The file photo shows Palestinian prisoners in the yard of Israel's Megiddo prison. (Photo by AFP)

Day 185. Palestinian prisoners keep boycotting Israeli military courts. They are protesting against the so-called policy of administrative detention.

The boycott includes initial hearings to uphold the administrative detention order, as well as appeal hearings and later sessions at Israel’s ‘supreme court’. 

Nearly 500 inmates have been refusing to show up for their military court hearings since the beginning of the year.

The detainees say the move is a continuation of longstanding efforts to end the unjust administrative detention practiced by the occupying forces.

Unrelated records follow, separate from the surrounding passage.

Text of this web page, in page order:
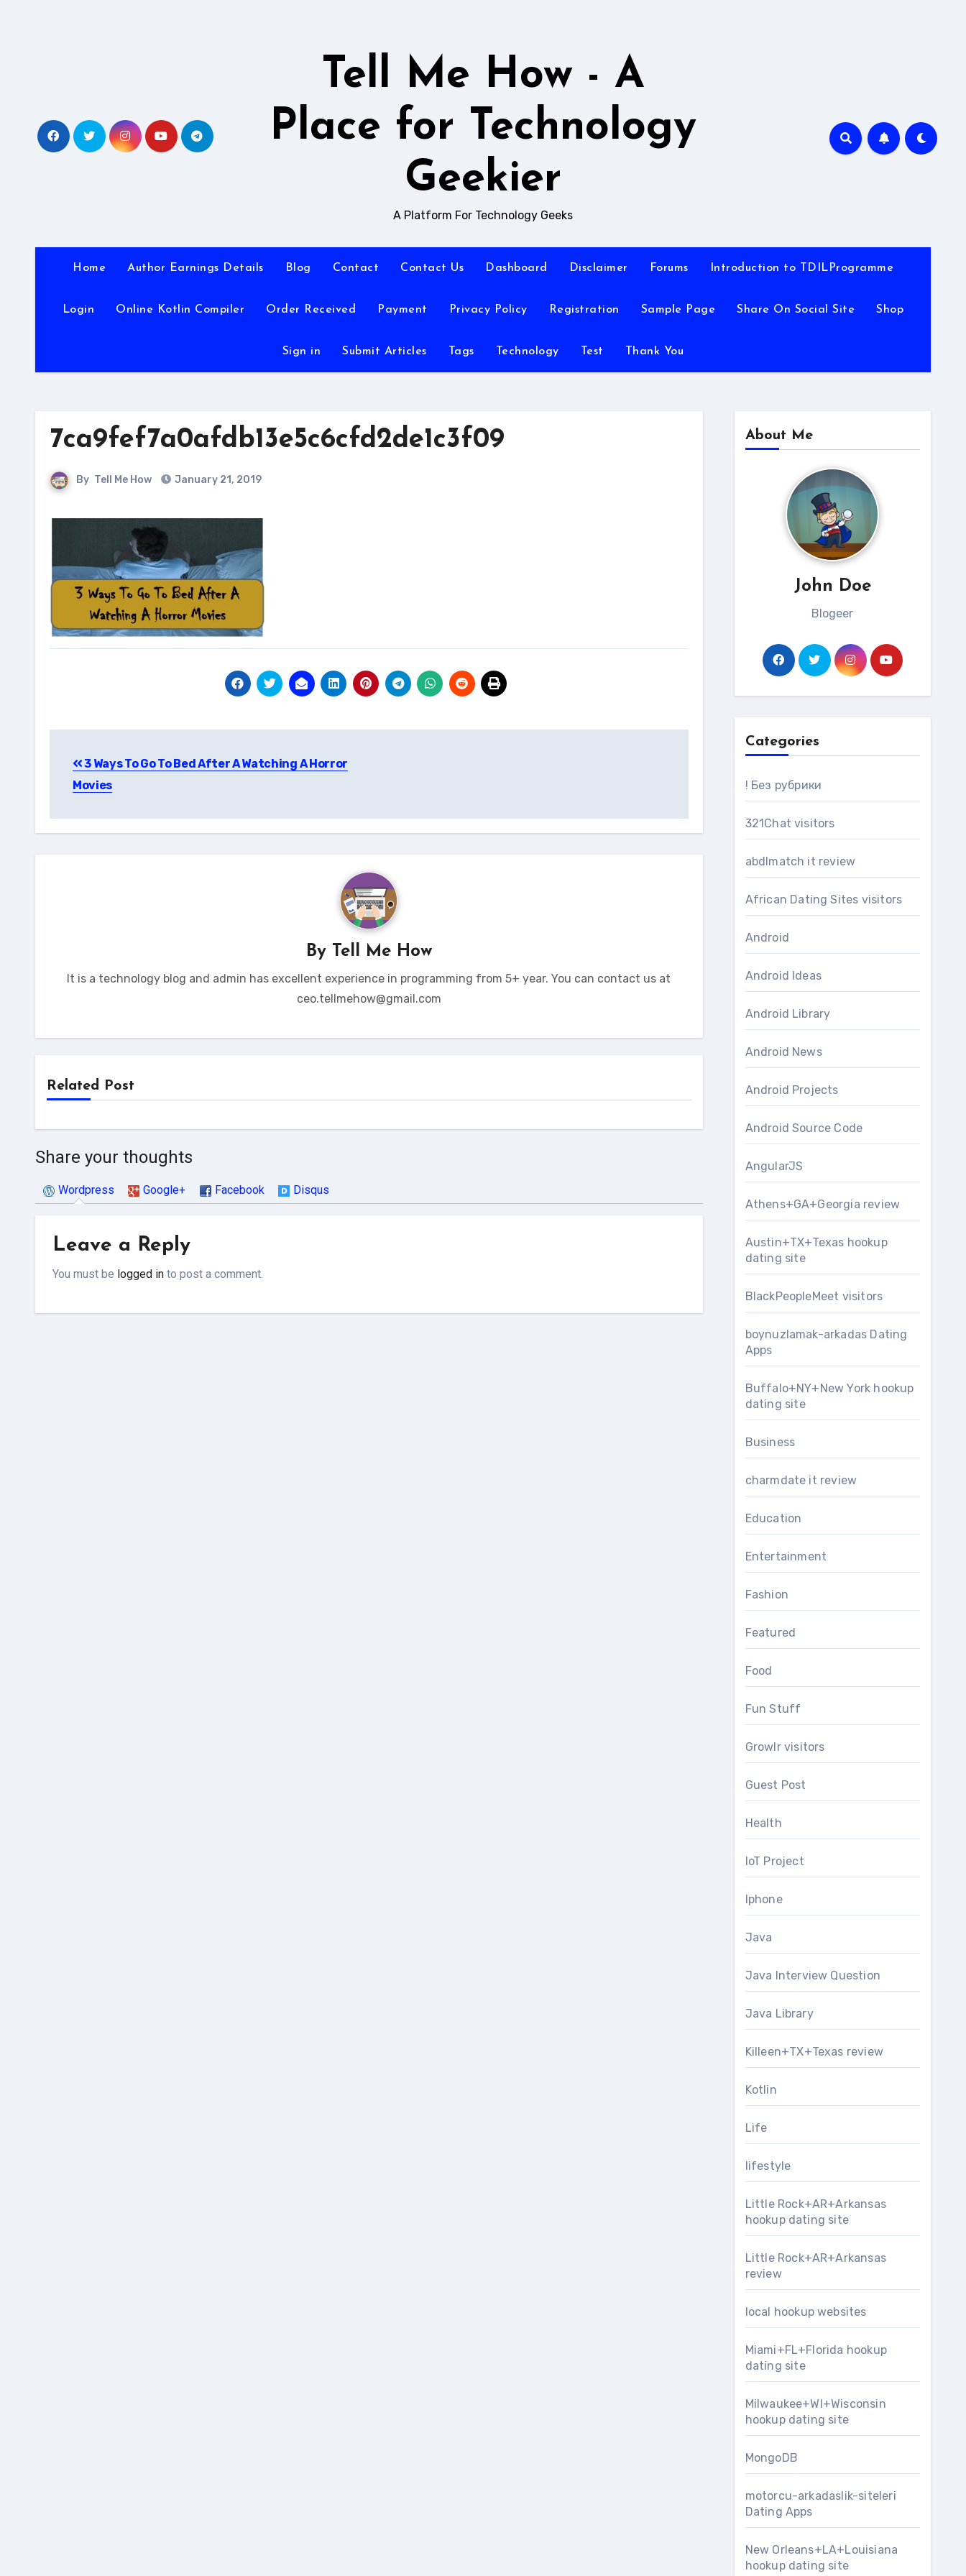
Tell Me How - A
Place for Technology
Geekier
A Platform For Technology Geeks
Home Author Earnings Details Blog Contact Contact Us Dashboard Disclaimer Forums Introduction to TDILProgramme
Login Online Kotlin Compiler Order Received Payment Privacy Policy Registration Sample Page Share On Social Site Shop
Sign in Submit Articles Tags Technology Test Thank You
7ca9fef7a0afdb13e5c6cfd2de1c3f09
By Tell Me How January 21, 2019
navigation
3 Ways To Go To Bed After A Watching A Horror
Movies
By Tell Me How
It is a technology blog and admin has excellent experience in programming from 5+ year. You can contact us at
ceo.tellmehow@gmail.com
Related Post
Share your thoughts
Wordpress Google+ Facebook Disqus
Leave a Reply
You must be logged in to post a comment.
About Me
John Doe
Blogeer
Categories
! Без рубрики
321Chat visitors
abdlmatch it review
African Dating Sites visitors
Android
Android Ideas
Android Library
Android News
Android Projects
Android Source Code
AngularJS
Athens+GA+Georgia review
Austin+TX+Texas hookup
dating site
BlackPeopleMeet visitors
boynuzlamak-arkadas Dating
Apps
Buffalo+NY+New York hookup
dating site
Business
charmdate it review
Education
Entertainment
Fashion
Featured
Food
Fun Stuff
Growlr visitors
Guest Post
Health
IoT Project
Iphone
Java
Java Interview Question
Java Library
Killeen+TX+Texas review
Kotlin
Life
lifestyle
Little Rock+AR+Arkansas
hookup dating site
Little Rock+AR+Arkansas
review
local hookup websites
Miami+FL+Florida hookup
dating site
Milwaukee+WI+Wisconsin
hookup dating site
MongoDB
motorcu-arkadaslik-siteleri
Dating Apps
New Orleans+LA+Louisiana
hookup dating site
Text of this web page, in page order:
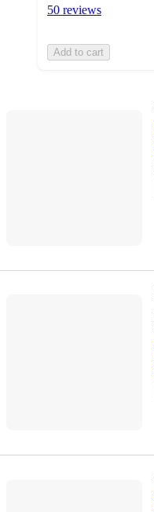
50 reviews
Add to cart
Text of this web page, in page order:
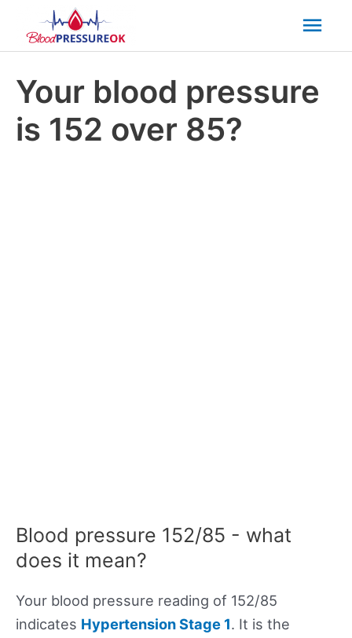
Your blood pressure
is 152 over 85?
Blood pressure 152/85 - what
does it mean?
Your blood pressure reading of 152/85
indicates Hypertension Stage 1. It is the
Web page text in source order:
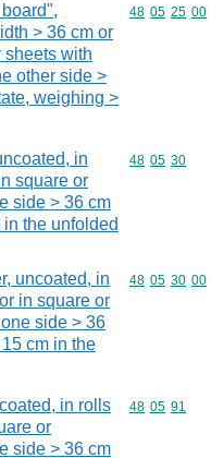
> 36 cm or
sheets with
other side >
weighing >
Commodity
48 05 25 00
in
square or
side > 36 cm
the unfolded
Commodity
48 05 30
uncoated, in
in square or
side > 36
cm in the
Commodity
48 05 30 00
in rolls
or
side > 36 cm
Commodity
48 05 91
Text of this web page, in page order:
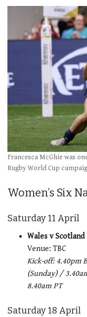
Francesca McGhie was
Rugby World Cup
Women’s Six
Saturday 11 April
Wales v Scotland
Venue: TBC
Kick-off: 4.40pm
(Sunday) /
8.40am PT
Saturday 18 April

They also say the courts are a barbaric, racist tool that has consumed hundreds of years from the lives of Palestinians under the banner of administrative detention, through nominal and fictitious courts, the results of which are predetermined by the military commander of the region.

Israel’s use of administrative detention, the prisoners believe, has expanded in recent years and many women, children and the elderly have been incarcerated under the thorny policy.

On Monday, a 27-year old Palestinian prisoner from a village near occupied al-Quds was in a critical stage after more than seven weeks of hunger strike in a similar protest action. Ra’ed Rayan, held in Ofer jail, was abducted from his home in Beit Duqqu village on December 3, 2021. He now suffers from multiple health conditions as a result of his prolonged hunger strike.

The Israeli Prison Service (IPS) keeps Palestinian prisoners under deplorable conditions lacking proper hygienic standards. They have also been subjected to systematic torture, harassment and repression all through the years of Israel’s occupation of the Palestinian territories.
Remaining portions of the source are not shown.